Diese beiden Entwicklungen schließen sich nicht aus. Mehr junge Menschen können eine Ausbildung im Handwerk beginnen, während einzelne Betriebe, Regionen oder Gewerke weiterhin Schwierigkeiten haben, ihre Lehrstellen zu besetzen. Für die Bewertung des Ausbildungsmarktes ist deshalb nicht allein die Gesamtzahl neuer Verträge entscheidend. Relevant ist auch, wo Nachwuchs fehlt und in welchen Berufen Angebot und Nachfrage auseinanderliegen.
In Goslar zeigt sich diese Suche nach passenden Bewerbern ganz konkret. Bereits im Juni veranstaltete die Arbeitsagentur die Ausbildungsmesse „Deine Ausbildung 2 GO…slar“. Rund 100 junge Menschen trafen dort auf sieben Unternehmen, die noch Ausbildungsplätze für 2026 zu vergeben hatten. Zum Angebot gehörten auch handwerkliche Berufe.

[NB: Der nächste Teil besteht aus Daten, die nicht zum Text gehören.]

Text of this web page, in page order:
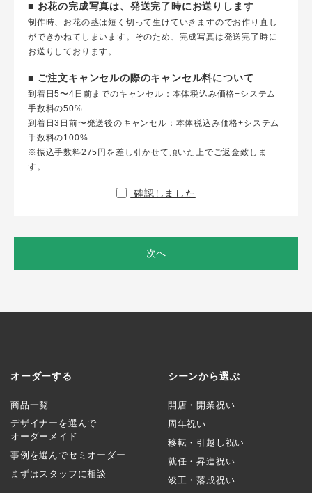
■ お花の完成写真は、発送完了時にお送りします
制作時、お花の茎は短く切って生けていきますのでお作り直し
ができかねてしまいます。そのため、完成写真は発送完了時に
お送りしております。
■ ご注文キャンセルの際のキャンセル料について
到着日5〜4日前までのキャンセル：本体税込み価格+システム
手数料の50%
到着日3日前〜発送後のキャンセル：本体税込み価格+システム
手数料の100%
※振込手数料275円を差し引かせて頂いた上でご返金致しま
す。
確認しました
次へ
オーダーする
商品一覧
デザイナーを選んで
オーダーメイド
事例を選んでセミオーダー
まずはスタッフに相談
シーンから選ぶ
開店・開業祝い
周年祝い
移転・引越し祝い
就任・昇進祝い
竣工・落成祝い
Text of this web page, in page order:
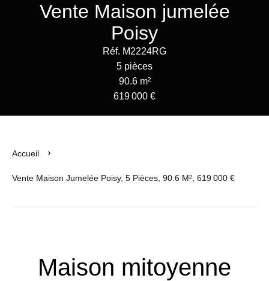
Vente Maison jumelée
Poisy
Réf. M2224RG
5 pièces
90.6 m²
619 000 €
Accueil
Vente Maison Jumelée Poisy, 5 Pièces, 90.6 M², 619 000 €
Maison mitoyenne
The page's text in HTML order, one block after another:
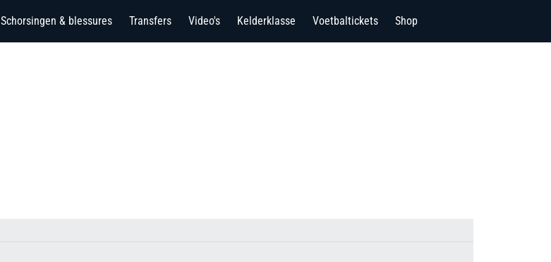
Schorsingen & blessures Transfers Video's Kelderklasse Voetbaltickets Shop
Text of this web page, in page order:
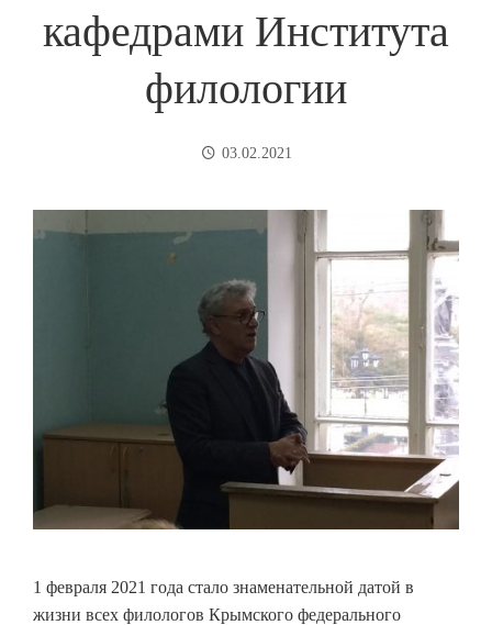
кафедрами Института
филологии
03.02.2021
1 февраля 2021 года стало знаменательной датой в
жизни всех филологов Крымского федерального
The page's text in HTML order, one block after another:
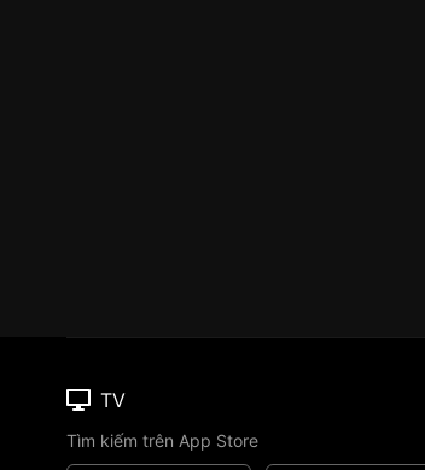
TV
Tìm kiếm trên App Store
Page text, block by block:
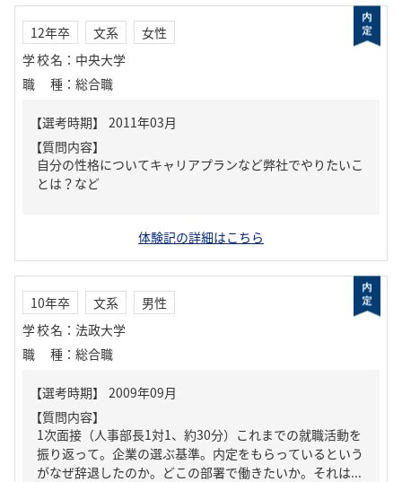
12年卒 文系
女性
学校名 ： 中央大学
職種 ： 総合職
【質問内容】
自分の性格についてキャリアプランなど弊社でやりたいこ
とは？など
体験記の詳細はこちら
10年卒 文系
男性
学校名 ： 法政大学
職種 ： 総合職
【質問内容】
1次面接（人事部長1対1、約30分）これまでの就職活動を
振り返って。企業の選ぶ基準。内定をもらっているという
がなぜ辞退したのか。どこの部署で働きたいか。それは...
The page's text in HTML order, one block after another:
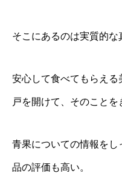
そこにあるのは実質的な
安心して食べてもらえる
戸を開けて、そのことを
青果についての情報を
品の評価も高い。

Der direkte Kontakt spielt dabei eine wichtige Rolle. Nicht jede Ausbildungsentscheidung entsteht über eine Stellenanzeige. Gespräche mit Betrieben, Einblicke in Tätigkeiten und konkrete Ansprechpartner können Berufe sichtbar machen, die Jugendliche zuvor kaum in Betracht gezogen haben.

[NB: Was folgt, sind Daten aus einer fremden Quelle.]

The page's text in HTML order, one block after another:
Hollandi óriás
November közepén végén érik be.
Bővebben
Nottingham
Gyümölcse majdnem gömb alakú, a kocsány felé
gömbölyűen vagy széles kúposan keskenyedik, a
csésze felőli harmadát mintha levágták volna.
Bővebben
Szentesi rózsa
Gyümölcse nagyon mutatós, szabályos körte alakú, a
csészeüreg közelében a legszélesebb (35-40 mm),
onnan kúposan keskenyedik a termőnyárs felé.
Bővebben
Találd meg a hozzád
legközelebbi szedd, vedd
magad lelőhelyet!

Auch in den kommenden Tagen bleibt Berufsorientierung in Goslar ein Thema. Für die Messe #TschüssSchule am 16. und 17. September im Goslarer Kreishaus werden mehr als 100 Unternehmen und Institutionen sowie rund 1.900 Schülerinnen und Schüler erwartet. Handwerksbetriebe sollen ebenfalls vertreten sein.
Solche Formate ändern die strukturellen Probleme des Ausbildungsmarktes nicht von heute auf morgen. Sie können aber dort ansetzen, wo die aktuelle Lage besonders deutlich wird: bei der direkten Vermittlung zwischen Betrieben mit offenen Lehrstellen und Jugendlichen, die ihren beruflichen Weg noch nicht festgelegt haben.
Die Freisprechungsfeier am Rammelsberg steht deshalb für mehr als einen formalen Abschluss. Sie zeigt die Seite des Ausbildungsmarktes, auf der das System funktioniert hat: Junge Menschen haben einen Beruf gewählt, eine Ausbildung durchlaufen, ihre Prüfungen bestanden und stehen nun als qualifizierte Fachkräfte zur Verfügung.
Für die Betriebe ist genau das von zentraler Bedeutung. Nachwuchsgewinnung endet nicht mit der Unterzeichnung eines Ausbildungsvertrags. Entscheidend ist, dass Auszubildende ihre Lehre erfolgreich abschließen und anschließend im Beruf bleiben. Die frisch freigesprochenen Gesellinnen und Gesellen stehen damit für das Ergebnis eines Prozesses, um dessen Beginn viele Unternehmen derzeit intensiv werben.
Wie viele Nachwuchskräfte bei der aktuellen Goslarer Feier insgesamt freigesprochen wurden und welche Gewerke im Einzelnen vertreten waren, geht aus den bislang belastbar zugänglichen Angaben nicht eindeutig hervor. Gesichert ist jedoch, dass die Veranstaltung am Rammelsberg den erfolgreichen Handwerksnachwuchs der Region in den Mittelpunkt stellte.
Gerade dieser Gegensatz prägt die Lage des Handwerks in Goslar und der Harzregion: Auf der einen Seite stehen junge Fachkräfte, die ihre Ausbildung erfolgreich abgeschlossen haben. Auf der anderen Seite suchen Betriebe weiterhin nach Nachwuchs für freie Ausbildungsplätze.
Von einem pauschalen Einbruch der handwerklichen Ausbildung kann dabei keine Rede sein. Die bundesweit steigenden Neuverträge sprechen dagegen. Zugleich zeigen die regionalen Arbeitsmarktdaten, dass die Besetzung von Lehrstellen schwierig bleibt.
Für das Handwerk im Harz liegt die Aufgabe deshalb nicht allein darin, mehr Jugendliche für eine Ausbildung zu gewinnen. Es geht ebenso darum, die passenden Bewerber mit den passenden Betrieben und Berufen zusammenzubringen. Die Freisprechung in Goslar macht sichtbar, was am Ende dieses Weges steht: qualifizierter Nachwuchs, den viele Unternehmen dringend brauchen.